Omelia al termine dell'anno 2001
Vespri e Te Deum
Autore: San Giovanni Paolo II
1. “Signore, è questo il tempo?”: quante volte l’uomo si pone questo interrogativo, specie nei momenti drammatici della storia! È vivo in lui il desiderio di conoscere il senso e la dinamica degli eventi individuali e comunitari in cui si trova implicato. Vorrebbe sapere «prima» quel che succederà «poi», così da non essere colto di sorpresa.
Anche gli Apostoli non si sono mostrati insensibili a questo desiderio. Gesù però non ha mai assecondato questa curiosità. Quando gli è stata posta questa domanda, Egli ha risposto che soltanto il Padre celeste conosce e scandisce i tempi e i momenti (cfr At 1, 7). Ma ha aggiunto: “Avrete forza dallo Spirito che scenderà su di voi e mi sarete testimoni… fino agli estremi confini della terra” (At 1, 8). Li ha, cioè, invitati ad assumere un atteggiamento «nuovo» nei confronti del tempo.

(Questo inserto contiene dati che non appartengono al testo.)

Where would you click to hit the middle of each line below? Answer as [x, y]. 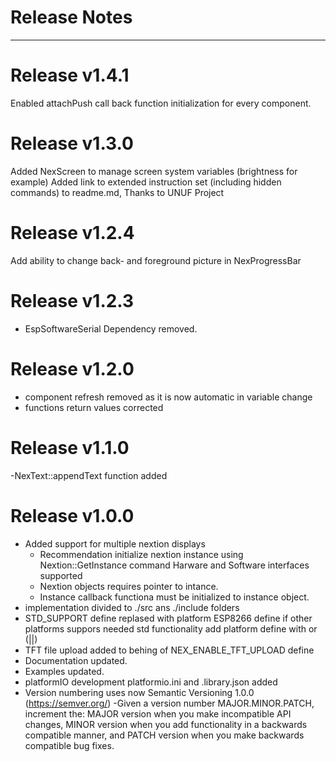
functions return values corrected [94, 407]
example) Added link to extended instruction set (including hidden [146, 182]
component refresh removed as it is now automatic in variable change [168, 397]
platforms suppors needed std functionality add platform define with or [171, 628]
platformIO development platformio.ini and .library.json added [151, 682]
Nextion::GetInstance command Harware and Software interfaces [174, 565]
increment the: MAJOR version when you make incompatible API [158, 713]
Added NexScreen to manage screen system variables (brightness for [154, 171]
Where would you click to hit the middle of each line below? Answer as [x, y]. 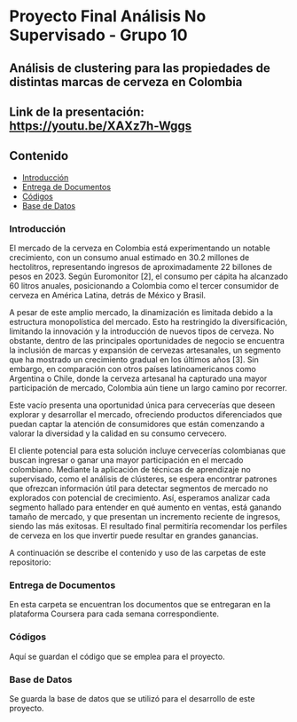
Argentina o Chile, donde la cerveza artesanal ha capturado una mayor [138, 378]
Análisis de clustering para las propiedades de [140, 68]
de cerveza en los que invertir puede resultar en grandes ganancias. [134, 536]
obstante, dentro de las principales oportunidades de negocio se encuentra [147, 341]
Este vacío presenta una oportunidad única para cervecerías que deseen [142, 405]
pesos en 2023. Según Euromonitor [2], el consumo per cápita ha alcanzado [148, 276]
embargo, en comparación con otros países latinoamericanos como [133, 369]
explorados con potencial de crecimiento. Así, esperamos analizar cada [140, 498]

Gesù ci esorta a non investigare inutilmente su ciò che è riservato a Dio – che è appunto il corso degli eventi -, ma a utilizzare il tempo che ciascuno ha a disposizione, – il presente – operando con amore filiale per la diffusione del Vangelo in ogni angolo del pianeta. Questa riflessione è quanto mai opportuna anche per noi, al compiersi di un anno e a poche ore dall’inizio dell’anno nuovo.
2. “Quando venne la pienezza del tempo, Dio mandò il suo Figlio, nato da donna” (Gal 4, 4). Prima della nascita di Gesù l’uomo era soggetto alla tirannia del tempo, simile allo schiavo che non sa quello che ha in mente il suo padrone. Quando però “il Verbo si fece carne e venne ad abitare in mezzo a noi” (Gv 1, 14), questa prospettiva è stata totalmente ribaltata.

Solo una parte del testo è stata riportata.